The SEC alleges that Kurt Hovan of Hovan Capital Management misappropriated more than $178,000 he claimed to be using to pay for legitimate investment research on his clients’ behalf. In reality, the SEC says Hovan was secretly funneling the money for such undisclosed uses as office rent, computer hardware and his brother’s salary.

When SEC examination staff asked Hovan to provide documentation to back up his claims, the SEC says he created phony research reports.

The SEC also charged his wife, Lisa Hovan, and his brother Edward Hovan for their roles in the fraudulent scheme. The U.S. Attorney’s Office for the Northern District of California filed criminal charges against Kurt Hovan on Wednesday as well.

“The SEC’s ability to review the records of investment professionals is a cornerstone of our investor protection mission,” said Marc Fagel, director of the SEC’s San Francisco Regional Office, in a statement. “We take a particularly dim view of those who compound their fraud on investors by providing false information to our examiners.”

As the SEC explains, soft dollars are credits or rebates from brokerage firms on commissions paid by clients for trades executed in the client accounts of an investment advisor. If appropriately disclosed, an investment advisor may retain the soft dollar credits to pay for a limited category of brokerage and research services that benefit clients.

According to the SEC’s complaint filed in federal court in San Francisco, Kurt and Lisa Hovan falsely disclosed to clients that HCM would use soft dollars only for certain research services. Instead, they used $166,667 in soft dollars to pay Edward Hovan’s salary over a 10-month period in 2008 and 2009.

To cover up these payments, the three Hovans created a shell company–“Bolton Research”–secretly controlled by Edward Hovan, the SEC states. “Through this company, the Hovans invoiced HCM’s brokerage firms for research services that had never been rendered. Once Edward Hovan received the payments, he kicked back approximately 40% ($65,000) to Kurt and Lisa Hovan to pay the office rent,” the SEC says.

The SEC further alleges that Kurt and Lisa Hovan instructed a research provider paid with soft dollars to pad its invoices by $12,000 and kick back this amount to help HCM pay for a new computer server.
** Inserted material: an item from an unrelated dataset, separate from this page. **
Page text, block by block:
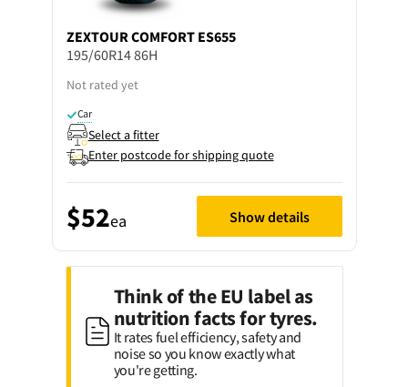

The SEC says that during a January 2010 examination of HCM, the SEC staff asked HCM to provide copies of the research reports prepared by Bolton Research in exchange for the soft dollar payments. In response, the SEC says that Kurt Hovan “quickly drafted numerous research reports and doctored materials to make them appear as if they had been prepared by Bolton. Hovan provided these phony documents to SEC examiners.”